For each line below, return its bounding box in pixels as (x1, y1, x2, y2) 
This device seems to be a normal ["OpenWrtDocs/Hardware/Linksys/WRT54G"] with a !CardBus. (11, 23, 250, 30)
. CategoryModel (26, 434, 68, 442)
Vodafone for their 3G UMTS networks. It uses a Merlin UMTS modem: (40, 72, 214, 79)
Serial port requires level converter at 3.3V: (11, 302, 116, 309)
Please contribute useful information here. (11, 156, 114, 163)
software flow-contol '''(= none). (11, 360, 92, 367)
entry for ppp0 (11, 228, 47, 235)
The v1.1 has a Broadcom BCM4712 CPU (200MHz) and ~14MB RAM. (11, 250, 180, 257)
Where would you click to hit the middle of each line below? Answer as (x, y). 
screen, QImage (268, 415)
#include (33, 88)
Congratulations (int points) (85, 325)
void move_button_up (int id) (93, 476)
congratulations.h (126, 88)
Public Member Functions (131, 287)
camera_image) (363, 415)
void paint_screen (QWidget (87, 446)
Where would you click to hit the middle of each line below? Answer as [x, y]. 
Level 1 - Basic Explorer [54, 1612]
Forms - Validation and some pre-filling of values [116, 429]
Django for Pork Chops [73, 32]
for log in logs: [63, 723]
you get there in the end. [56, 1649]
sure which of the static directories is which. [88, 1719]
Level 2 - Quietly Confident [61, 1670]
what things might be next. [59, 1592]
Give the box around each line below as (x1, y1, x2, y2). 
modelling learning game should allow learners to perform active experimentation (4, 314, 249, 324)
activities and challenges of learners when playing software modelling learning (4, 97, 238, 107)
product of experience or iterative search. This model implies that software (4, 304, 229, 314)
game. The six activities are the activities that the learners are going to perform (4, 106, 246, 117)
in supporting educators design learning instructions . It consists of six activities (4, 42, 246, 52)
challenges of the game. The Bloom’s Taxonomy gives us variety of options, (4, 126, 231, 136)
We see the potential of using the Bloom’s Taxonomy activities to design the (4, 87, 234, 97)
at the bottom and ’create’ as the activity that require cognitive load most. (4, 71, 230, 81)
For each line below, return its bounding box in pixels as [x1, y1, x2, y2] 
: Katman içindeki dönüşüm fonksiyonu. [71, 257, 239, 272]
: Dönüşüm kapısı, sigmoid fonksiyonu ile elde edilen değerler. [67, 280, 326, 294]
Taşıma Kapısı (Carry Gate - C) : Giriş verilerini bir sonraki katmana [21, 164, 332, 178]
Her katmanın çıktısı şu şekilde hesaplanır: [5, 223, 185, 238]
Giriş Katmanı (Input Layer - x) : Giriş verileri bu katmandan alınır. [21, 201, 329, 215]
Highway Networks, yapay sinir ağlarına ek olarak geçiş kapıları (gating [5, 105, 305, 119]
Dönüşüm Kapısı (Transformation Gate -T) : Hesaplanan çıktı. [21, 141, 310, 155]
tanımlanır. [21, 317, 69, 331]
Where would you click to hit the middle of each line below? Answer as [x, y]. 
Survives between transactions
__________
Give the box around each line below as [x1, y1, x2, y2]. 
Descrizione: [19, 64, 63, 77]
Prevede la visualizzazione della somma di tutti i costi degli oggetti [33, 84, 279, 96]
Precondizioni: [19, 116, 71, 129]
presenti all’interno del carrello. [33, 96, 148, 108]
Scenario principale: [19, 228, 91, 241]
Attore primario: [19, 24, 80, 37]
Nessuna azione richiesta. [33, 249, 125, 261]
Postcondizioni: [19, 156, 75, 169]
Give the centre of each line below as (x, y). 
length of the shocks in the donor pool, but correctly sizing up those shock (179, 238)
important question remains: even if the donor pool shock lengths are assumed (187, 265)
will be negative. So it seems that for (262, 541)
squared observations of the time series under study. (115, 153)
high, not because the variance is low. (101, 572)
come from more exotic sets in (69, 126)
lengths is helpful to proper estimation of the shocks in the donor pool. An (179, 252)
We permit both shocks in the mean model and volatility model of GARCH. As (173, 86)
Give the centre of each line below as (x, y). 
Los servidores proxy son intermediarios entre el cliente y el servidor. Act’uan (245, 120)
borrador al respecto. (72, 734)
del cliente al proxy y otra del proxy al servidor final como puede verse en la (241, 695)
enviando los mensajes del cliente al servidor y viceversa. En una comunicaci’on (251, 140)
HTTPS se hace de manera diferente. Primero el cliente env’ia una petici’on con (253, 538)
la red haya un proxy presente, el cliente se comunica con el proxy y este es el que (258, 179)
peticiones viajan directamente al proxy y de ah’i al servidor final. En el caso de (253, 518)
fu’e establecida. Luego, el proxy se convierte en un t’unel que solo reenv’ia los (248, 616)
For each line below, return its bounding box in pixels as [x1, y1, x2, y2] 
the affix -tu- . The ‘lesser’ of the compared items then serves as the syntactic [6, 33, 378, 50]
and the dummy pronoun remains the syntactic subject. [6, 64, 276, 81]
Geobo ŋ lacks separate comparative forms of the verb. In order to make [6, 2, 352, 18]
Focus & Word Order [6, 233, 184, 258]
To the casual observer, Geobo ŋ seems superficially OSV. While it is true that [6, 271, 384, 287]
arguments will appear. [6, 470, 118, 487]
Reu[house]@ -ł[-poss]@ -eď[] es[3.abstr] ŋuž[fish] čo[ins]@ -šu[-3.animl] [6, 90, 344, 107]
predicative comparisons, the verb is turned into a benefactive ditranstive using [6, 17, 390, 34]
__________
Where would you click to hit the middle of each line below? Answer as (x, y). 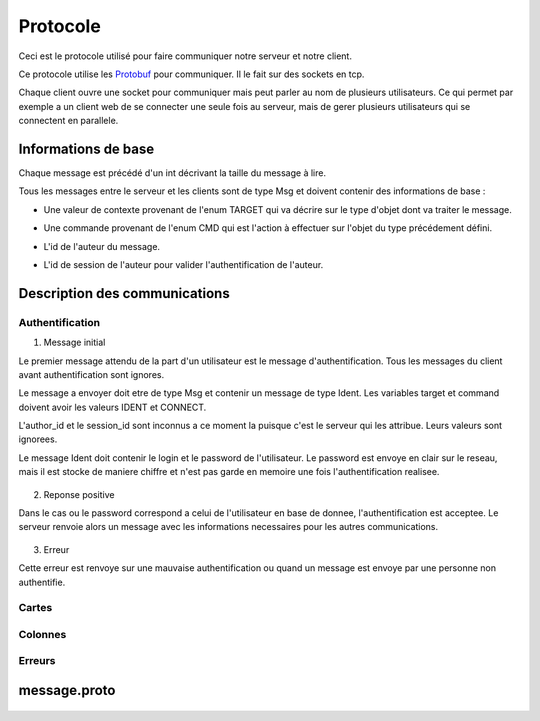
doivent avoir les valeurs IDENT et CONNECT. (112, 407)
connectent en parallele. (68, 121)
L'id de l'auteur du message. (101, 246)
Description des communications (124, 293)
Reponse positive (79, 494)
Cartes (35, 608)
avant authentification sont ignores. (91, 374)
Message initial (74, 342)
__________
## Work required
Starting with the line with "length of the" above and going on through the line with "lengths is helpful", transcribe every line exactly, both ends included, and add nothing.

## Written answer
length of the shocks in the donor pool, but correctly sizing up those shock (179, 238)
important question remains: even if the donor pool shock lengths are assumed (187, 265)
will be negative. So it seems that for (262, 541)
squared observations of the time series under study. (115, 153)
high, not because the variance is low. (101, 572)
come from more exotic sets in (69, 126)
lengths is helpful to proper estimation of the shocks in the donor pool. An (179, 252)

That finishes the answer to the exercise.